The focus, he decided, would be Blue Nun, a wine that blended riesling and other white grapes, including Müller-Thurgau, silvaner and gewürztraminer. It was called liebfraumilch, meaning the milk of the Holy Mother, a generic term for Rhine wine.
Mr. Sichel traveled around the world promoting the wine and arranged print, radio and TV advertising. A particularly memorable series of radio ads in the 1970s employed a young comedy team, Jerry Stiller and Anne Meara, touting Blue Nun as “the wine that’s correct with any dish.”
Mr. Sichel tried to repeat his success with other branded wines. Wan Fu was a slightly sweet wine intended to go with Chinese food: “To eat Chinese without Wan Fu is to eat with but one chopstick,” the slogan went. It was moderately successful, Mr. Sichel said. Others, like My Cousin’s Claret, a basic Bordeaux, and Après Ski, a mulled wine, were not.
By the late 1980s, as the world’s appetite for wine increased, interest in branded wines like Blue Nun waned. To an aspirational audience, varietal wines like chardonnay and cabernet sauvignon seemed more sophisticated. Mr. Sichel sold off the American company in 1995.

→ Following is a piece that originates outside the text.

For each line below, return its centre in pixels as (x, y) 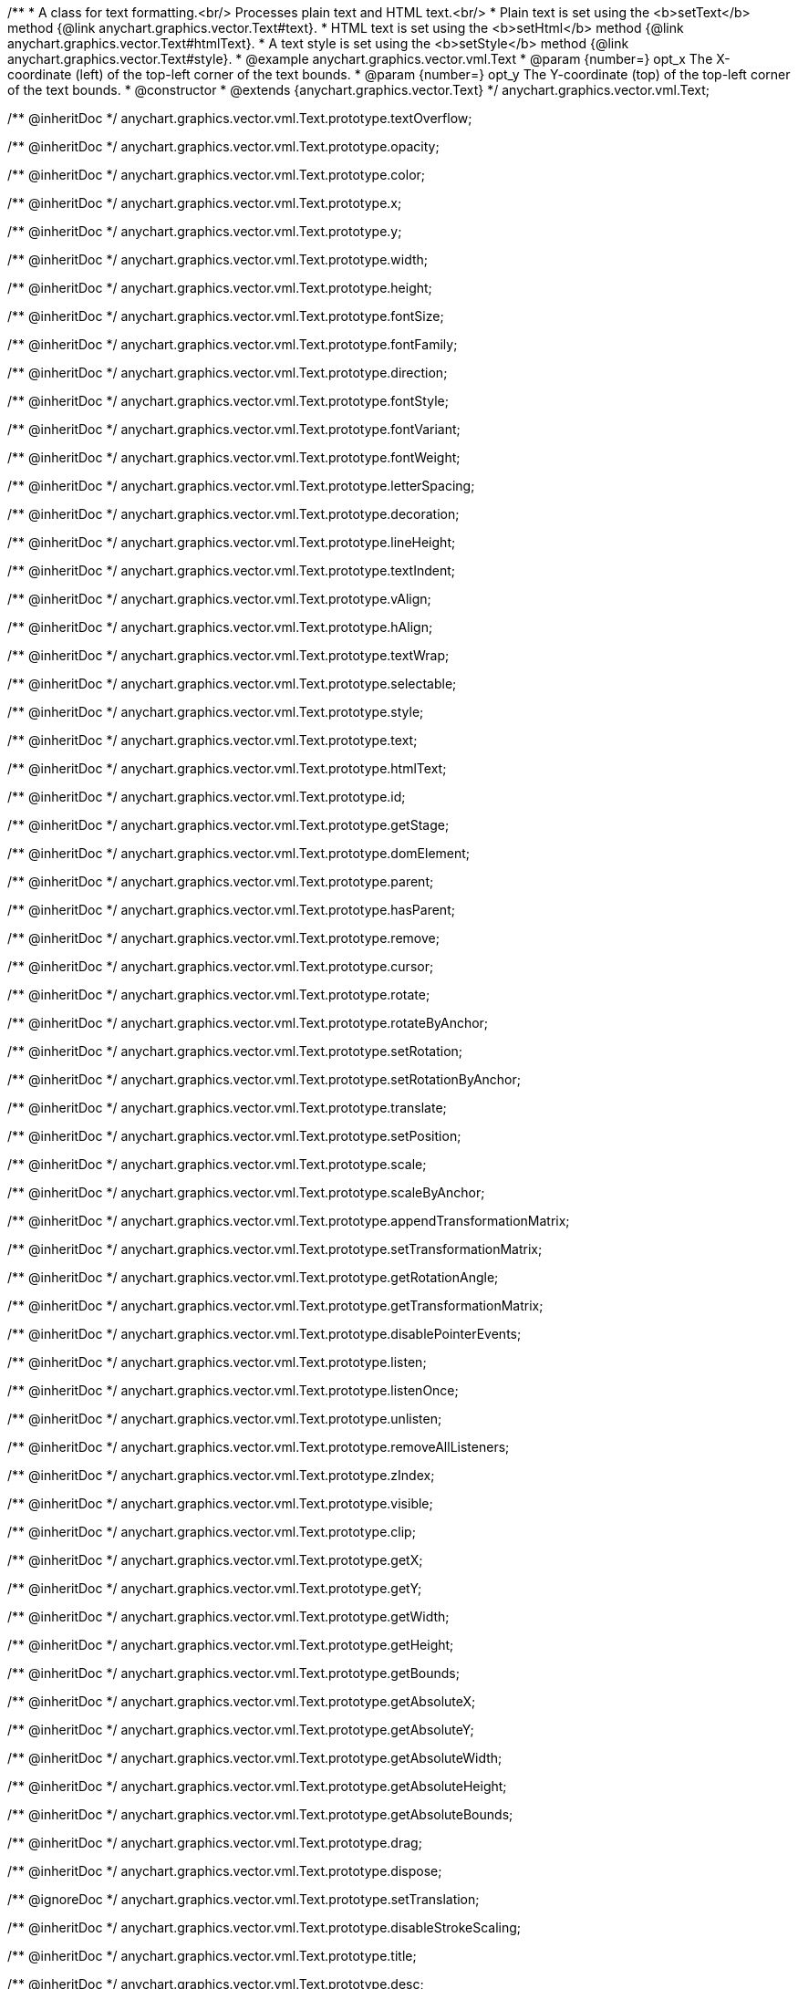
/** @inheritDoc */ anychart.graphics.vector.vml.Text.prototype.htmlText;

In 1971, he used his contacts in Bordeaux, including his cousin Peter Allan Sichel, an owner of several chateaus, to put together a group of investors to buy Château Fourcas Hosten, an underperforming Bordeaux producer in Listrac. By the 1980s, Fourcas was in financial trouble, and Mr. Sichel invested personally, taking charge of the company; soon he was improving and modernizing equipment and renovating the château. He sold the company in 2006, as his children were not interested in the wine business.
When he left the C.I.A., his colleagues there had insisted that as a wine merchant he would never find the passion for the work that he had experienced in intelligence, and that sooner or later he would be back.
In “The Last Spy,’’ his wife, Stella, recalled how high-ranking C.I.A. officials would ask her, “When is Peter coming back?”
“They didn’t think he would survive outside,” she said. “He might not have survived if he had not fallen immediately into his new passion, which was the wine business.”